## EXERCISE DETAILS
Give only a number in reply. It should be how many lines in the records contain the string "installer".

Collected data entries

+---+

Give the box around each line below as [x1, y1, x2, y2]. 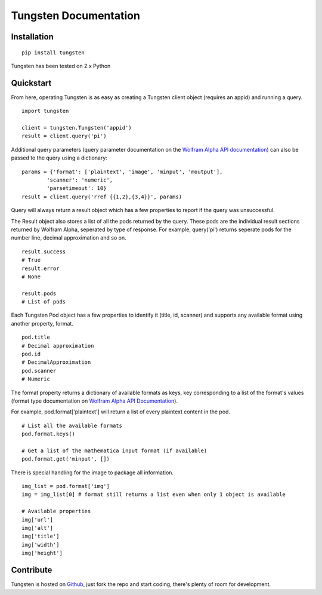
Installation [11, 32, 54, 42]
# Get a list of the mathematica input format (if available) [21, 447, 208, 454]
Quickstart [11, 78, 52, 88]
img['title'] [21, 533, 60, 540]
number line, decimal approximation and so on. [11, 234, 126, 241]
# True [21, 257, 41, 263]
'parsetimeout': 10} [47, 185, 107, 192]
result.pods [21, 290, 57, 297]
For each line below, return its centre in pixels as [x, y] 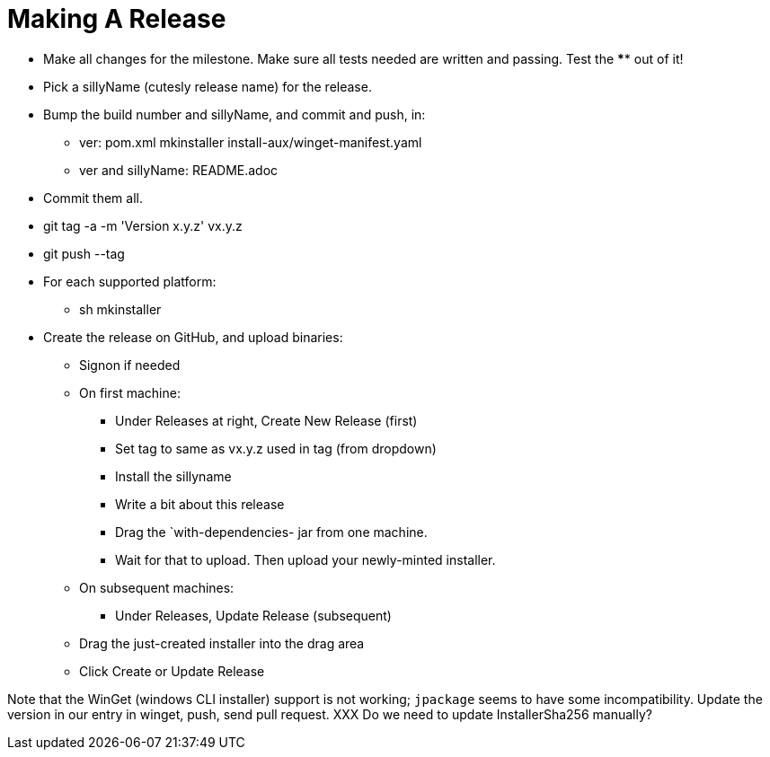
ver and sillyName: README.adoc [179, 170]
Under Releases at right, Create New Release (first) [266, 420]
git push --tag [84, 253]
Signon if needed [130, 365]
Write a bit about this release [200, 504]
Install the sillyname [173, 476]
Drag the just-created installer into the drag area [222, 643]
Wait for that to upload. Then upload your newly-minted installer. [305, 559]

+---+

## WRITTEN ANSWER
2